There is a good chance that you may have noticed that some currency pairs move in a very interconnected way. This may be that as one currency pair rises, so does another. Or, on the other hand, you might have noticed that as one currency pair advances, another decline.
If you have noticed this, then you have witnessed currency correlation. If not, no worries, keep reading and hopefully it will all become clear.
So just to recap a currency correlation is a relationship between two currency pairs. In other words, the two currency pairs move in relation to one another. This could be in the same direction, or the opposite direction.
Why is this important?
If your intention is to only ever trade one currency pair at a time, then currency correlations are not important. However, very few forex traders will only have one position running at any given time. The more experience you gain, the more likely that you will run multiple positions.
If you trade two currencies that are strongly correlated at the same time, you are actually significantly increasing the amount of risk that your account as a whole is exposed to. This means that trading multiple pairs in your trading account, without knowing the correlations between them could potential wipe you out.

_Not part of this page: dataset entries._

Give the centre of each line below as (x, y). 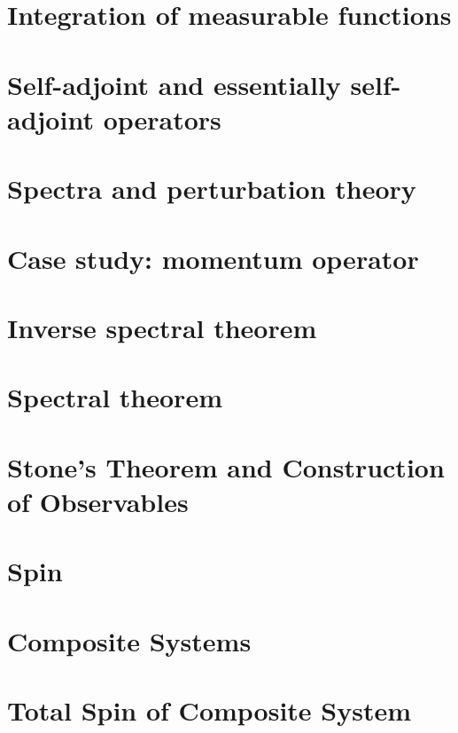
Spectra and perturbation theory (212, 189)
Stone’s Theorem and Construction (226, 466)
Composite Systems (129, 640)
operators (162, 118)
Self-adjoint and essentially (174, 84)
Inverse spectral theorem (162, 327)
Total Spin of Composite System (210, 709)
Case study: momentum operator (213, 258)
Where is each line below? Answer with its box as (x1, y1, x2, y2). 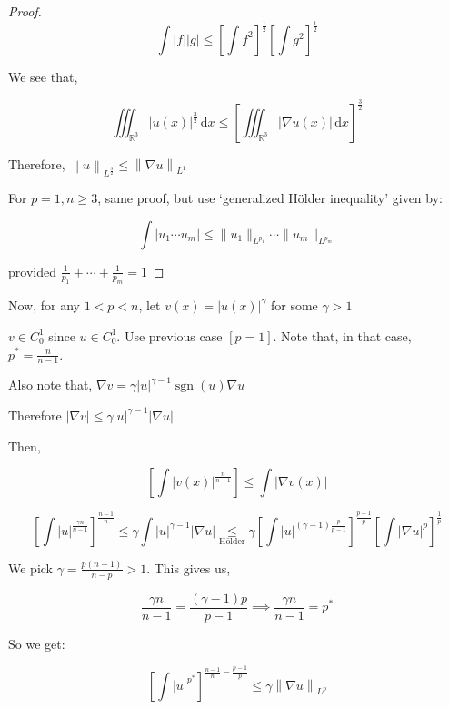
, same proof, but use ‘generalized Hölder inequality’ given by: (97, 187, 443, 207)
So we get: (8, 633, 65, 653)
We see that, (8, 66, 78, 86)
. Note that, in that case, (273, 326, 412, 345)
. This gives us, (146, 558, 231, 577)
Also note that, (8, 375, 93, 394)
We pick (8, 558, 53, 577)
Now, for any (8, 296, 80, 315)
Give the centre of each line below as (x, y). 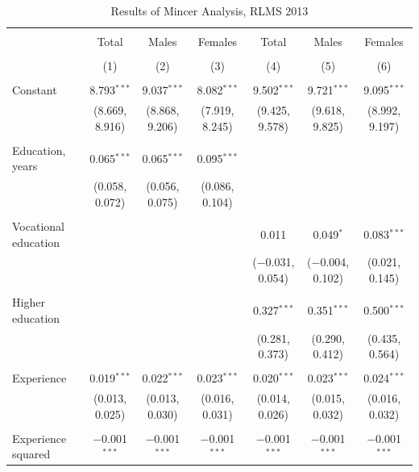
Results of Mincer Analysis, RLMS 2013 (209, 10)
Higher (29, 302)
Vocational (38, 226)
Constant (35, 90)
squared (31, 454)
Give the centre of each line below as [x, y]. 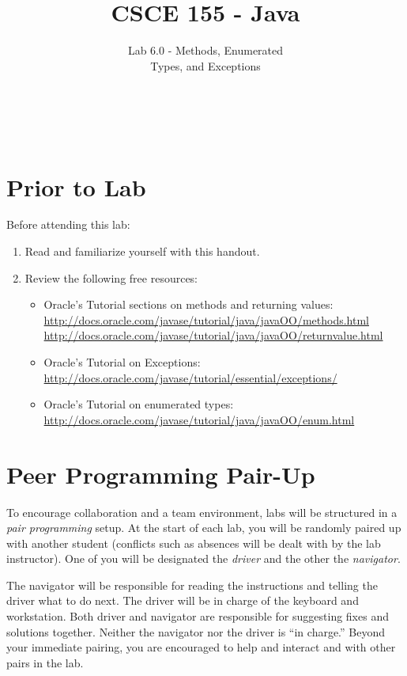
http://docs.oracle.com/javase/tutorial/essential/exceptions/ [190, 377]
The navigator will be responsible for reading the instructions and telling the [192, 585]
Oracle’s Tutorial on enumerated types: [139, 404]
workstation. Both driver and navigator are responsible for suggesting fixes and [198, 616]
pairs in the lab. [45, 662]
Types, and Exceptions [205, 65]
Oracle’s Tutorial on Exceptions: [122, 362]
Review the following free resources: [111, 277]
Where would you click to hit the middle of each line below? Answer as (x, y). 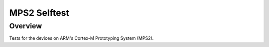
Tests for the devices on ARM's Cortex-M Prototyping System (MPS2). (81, 38)
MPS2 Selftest (39, 13)
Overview (26, 26)
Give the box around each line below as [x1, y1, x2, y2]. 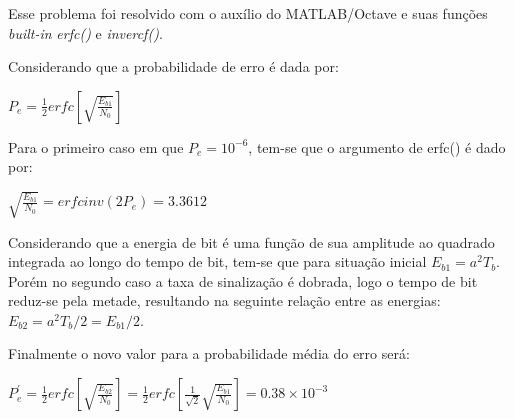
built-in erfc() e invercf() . [8, 22, 163, 43]
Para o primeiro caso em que [8, 136, 184, 157]
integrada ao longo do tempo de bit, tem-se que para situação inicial [8, 251, 427, 272]
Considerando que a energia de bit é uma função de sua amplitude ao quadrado [8, 231, 495, 252]
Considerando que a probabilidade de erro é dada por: [8, 56, 339, 77]
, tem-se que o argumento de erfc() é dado [248, 136, 506, 157]
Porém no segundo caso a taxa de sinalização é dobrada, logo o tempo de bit [8, 270, 478, 291]
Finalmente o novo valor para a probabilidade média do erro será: [8, 343, 410, 364]
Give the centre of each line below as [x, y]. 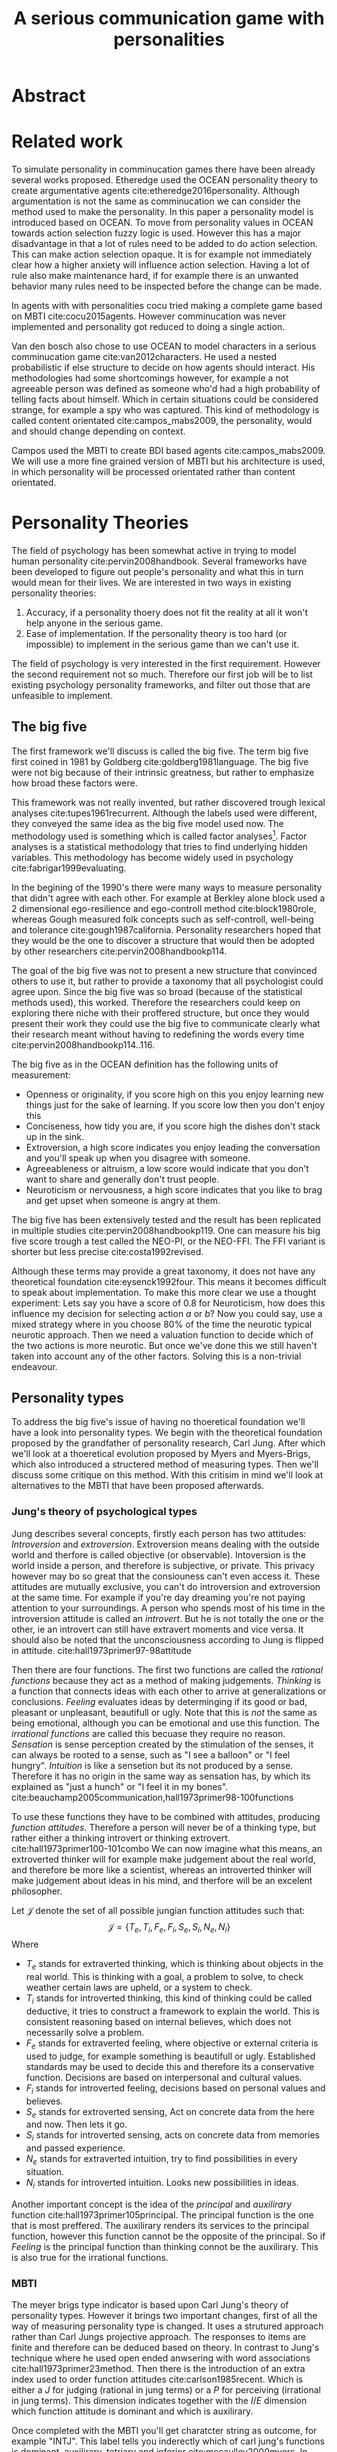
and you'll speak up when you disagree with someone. [138, 1158]
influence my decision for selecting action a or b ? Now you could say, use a [167, 1313]
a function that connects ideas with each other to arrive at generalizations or [169, 1691]
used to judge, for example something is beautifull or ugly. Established [170, 2056]
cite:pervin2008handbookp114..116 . [83, 1044]
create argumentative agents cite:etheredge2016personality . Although [155, 191]
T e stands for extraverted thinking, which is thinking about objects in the [174, 1965]
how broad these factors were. [74, 783]

Currency correlation coefficient
This basically tells us how correlated the two currencies are. The scale runs from -1 to 1. Where 1 means the two pairs are perfectly correlated and always mirror each other exactly. 0 means the is no correlation at all. -1 means the pairs are perfectly inversely correlated, so when one moves higher, the other moves lower. This information is often found in a correlation table over multiple time frames.
For example, EUR/USD has a correlation of 0.94 to GBP/USD over 1 week. If you pull up a chart you will see a very similar pattern between the two pairs. If you traded both the EUR/USD and the GBP/USD in the same direction over a week’s period, you would actually be doubling up on your risk within that period. This would be the same as just taking the EU/USD position but doubling your stake size – not something you would do intentionally.
Should you go long EUR/USD short GBP/USD don’t be fooled into thinking these will net out to 0. It is actually counterproductive, particularly given that you are paying both spreads.
Another example could be EUR/USD and USD/CHF. These pairs have a coefficient of -1 over 1 week. This means that they move purely inversely to each other. As EUR/USD moves higher, CHF/USD moves lower.
In this case if you sell EUR/USD and buy CHF/USD you are effectively doubling up on your trade, which once again means double the risk. Meanwhile buying both or selling both at the same time would also be a costly waste of time.
Instead look for currency correlation coefficients which are close to 0. By trading these pairs, you will be diversifying risk on your account.